Anthropic acknowledged however, that using Cowork at this early stage of its development isn’t totally without risk. While Cowork will ask users for confirmation before taking any significant actions, any ambiguous instructions could lead to disaster: “The main thing to know is that Claude can take potentially destructive actions (such as deleting local files) if it’s instructed to. Since there’s always some chance that Claude might misinterpret your instructions, you should give Claude very clear guidance around things like this.”
👨🔧 In her compelling essay, Sara Hooker calls this out: “The slow death of scaling.”
The author argues compute alone is no longer a reliable path, because efficiency wins on real tasks.
The AI industry spent years believing that scale alone creates breakthroughs. Bigger models, more compute, better outcomes. That story no longer holds.
💡 Compact models are outperforming huge systems while using far less compute. This is a pattern, not luck.
What matters now is optimization, not excess. Smaller and faster models that are well-aligned are outpacing heavyweight systems built on raw force. Design choices, usability, and real-world flexibility carry as much weight as technical depth.

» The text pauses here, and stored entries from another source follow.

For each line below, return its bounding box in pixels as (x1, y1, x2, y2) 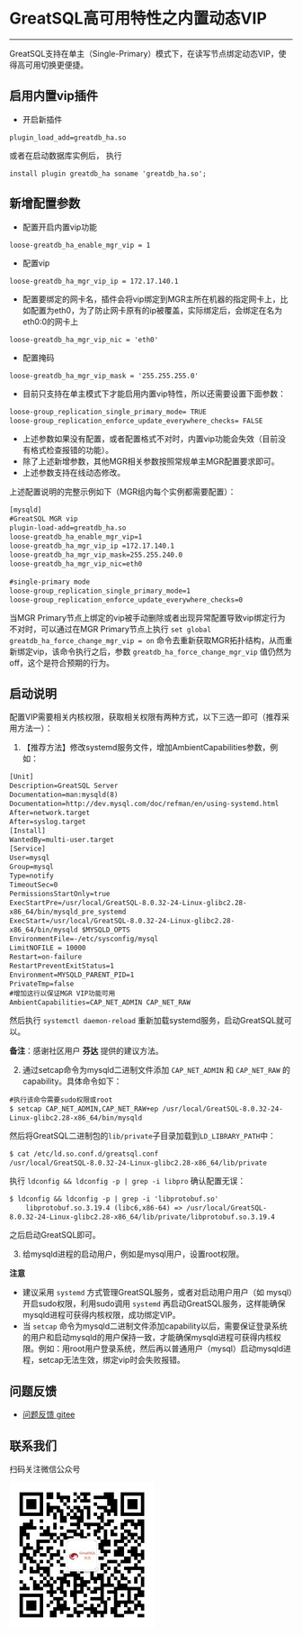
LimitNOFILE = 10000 (9, 943, 87, 953)
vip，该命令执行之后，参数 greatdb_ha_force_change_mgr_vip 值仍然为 (32, 646, 292, 657)
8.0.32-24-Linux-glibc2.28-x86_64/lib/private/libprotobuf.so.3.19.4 (9, 1213, 276, 1222)
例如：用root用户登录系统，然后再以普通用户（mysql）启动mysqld (38, 1343, 284, 1354)
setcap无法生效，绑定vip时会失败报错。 (38, 1355, 186, 1366)
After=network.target (9, 808, 91, 818)
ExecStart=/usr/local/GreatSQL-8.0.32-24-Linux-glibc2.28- (9, 916, 235, 926)
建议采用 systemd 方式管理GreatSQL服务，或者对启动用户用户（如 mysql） (22, 1287, 293, 1298)
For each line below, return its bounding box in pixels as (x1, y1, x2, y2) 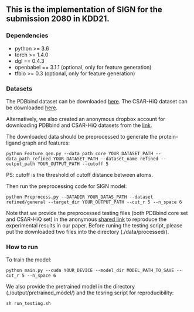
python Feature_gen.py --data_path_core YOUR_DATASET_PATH (6, 150, 154, 156)
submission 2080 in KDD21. (6, 14, 110, 24)
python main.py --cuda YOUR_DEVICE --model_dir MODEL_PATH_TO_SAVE (6, 267, 175, 274)
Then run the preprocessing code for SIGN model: (6, 182, 127, 190)
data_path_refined (6, 156, 51, 162)
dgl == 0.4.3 (14, 57, 45, 64)
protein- (158, 133, 179, 140)
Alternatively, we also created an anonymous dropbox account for (6, 115, 165, 122)
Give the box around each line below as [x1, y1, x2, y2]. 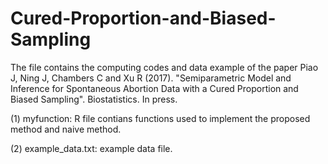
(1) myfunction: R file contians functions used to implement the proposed [10, 112, 311, 124]
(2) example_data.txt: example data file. [10, 142, 173, 154]
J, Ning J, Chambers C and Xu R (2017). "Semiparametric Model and [10, 72, 292, 84]
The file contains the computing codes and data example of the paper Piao [10, 61, 319, 73]
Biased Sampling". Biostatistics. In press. [10, 93, 178, 105]
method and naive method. [10, 123, 122, 135]
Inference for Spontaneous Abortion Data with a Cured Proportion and [10, 82, 299, 94]
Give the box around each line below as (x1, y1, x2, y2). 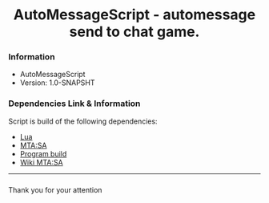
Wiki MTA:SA (19, 157, 63, 167)
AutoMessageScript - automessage (13, 6, 256, 24)
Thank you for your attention (8, 185, 102, 194)
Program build (19, 148, 67, 158)
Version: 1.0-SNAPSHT (19, 78, 95, 87)
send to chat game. (69, 22, 200, 41)
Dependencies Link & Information (8, 98, 141, 109)
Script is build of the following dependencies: (8, 116, 158, 126)
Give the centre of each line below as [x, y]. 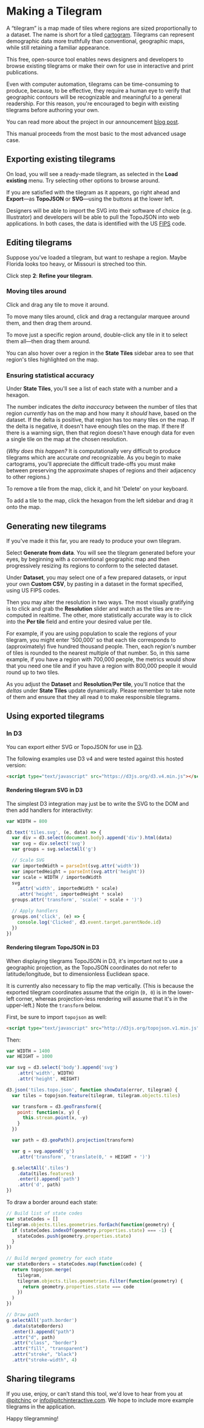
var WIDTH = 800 [27, 821]
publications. [22, 72]
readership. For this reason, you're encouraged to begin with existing [93, 103]
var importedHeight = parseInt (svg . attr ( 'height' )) [79, 872]
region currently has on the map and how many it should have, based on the [102, 413]
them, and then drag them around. [49, 323]
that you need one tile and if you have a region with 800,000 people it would [102, 666]
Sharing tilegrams [41, 1379]
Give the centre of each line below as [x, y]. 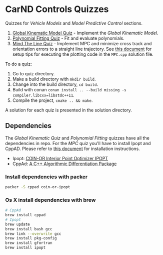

Saying that scaling might be fading is controversial in many circles, but the essay looks closely at what we actually get back and shows how uncertain that payoff really is. For deep neural networks especially, scaling training compute is very inefficient. Huge costs go toward learning rare edge-case features, and the signs point to shrinking returns.
Real progress now comes from new learning spaces. That shift changes what matters in computer science, because when model size stops doubling every year, how models learn from their environment and adapt to new information becomes far more important.
That’s a wrap for today, see you all tomorrow.